What is expected: For the word "activate", return each line of the data in which it occurs.

##### Information given #####

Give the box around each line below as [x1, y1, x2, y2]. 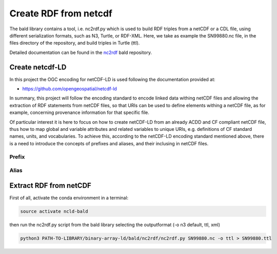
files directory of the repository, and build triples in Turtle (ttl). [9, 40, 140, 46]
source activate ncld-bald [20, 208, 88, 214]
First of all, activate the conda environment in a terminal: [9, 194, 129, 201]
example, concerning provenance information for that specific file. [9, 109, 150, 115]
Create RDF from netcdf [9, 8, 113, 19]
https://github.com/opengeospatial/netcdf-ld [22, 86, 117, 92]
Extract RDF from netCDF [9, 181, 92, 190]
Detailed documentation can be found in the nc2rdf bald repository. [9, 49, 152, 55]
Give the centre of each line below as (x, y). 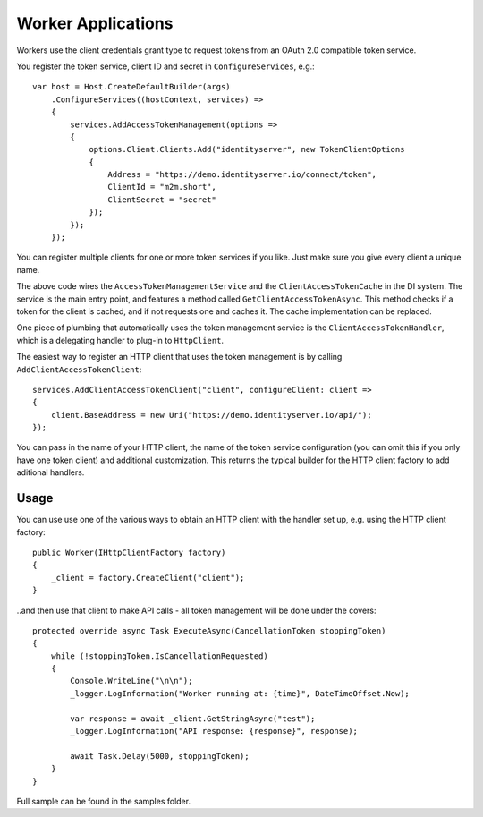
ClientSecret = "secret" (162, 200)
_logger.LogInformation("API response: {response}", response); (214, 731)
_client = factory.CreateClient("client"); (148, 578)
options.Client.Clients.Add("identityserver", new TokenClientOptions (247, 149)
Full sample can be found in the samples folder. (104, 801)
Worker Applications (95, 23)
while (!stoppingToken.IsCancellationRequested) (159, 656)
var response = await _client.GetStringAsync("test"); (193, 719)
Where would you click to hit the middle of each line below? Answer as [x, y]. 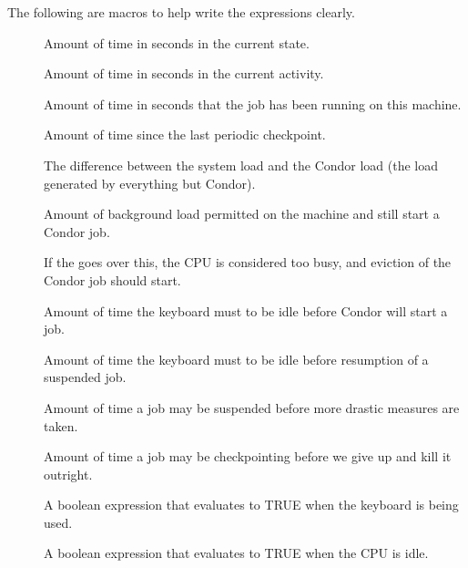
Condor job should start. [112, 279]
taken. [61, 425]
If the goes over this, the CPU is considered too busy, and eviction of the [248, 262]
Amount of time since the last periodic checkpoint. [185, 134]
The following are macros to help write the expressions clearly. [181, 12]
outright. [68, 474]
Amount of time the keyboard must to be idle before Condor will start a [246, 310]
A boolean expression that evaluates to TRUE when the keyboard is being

#####

Output of the task:
source activate ncld-bald [20, 208, 88, 214]
First of all, activate the conda environment in a terminal: [9, 194, 129, 201]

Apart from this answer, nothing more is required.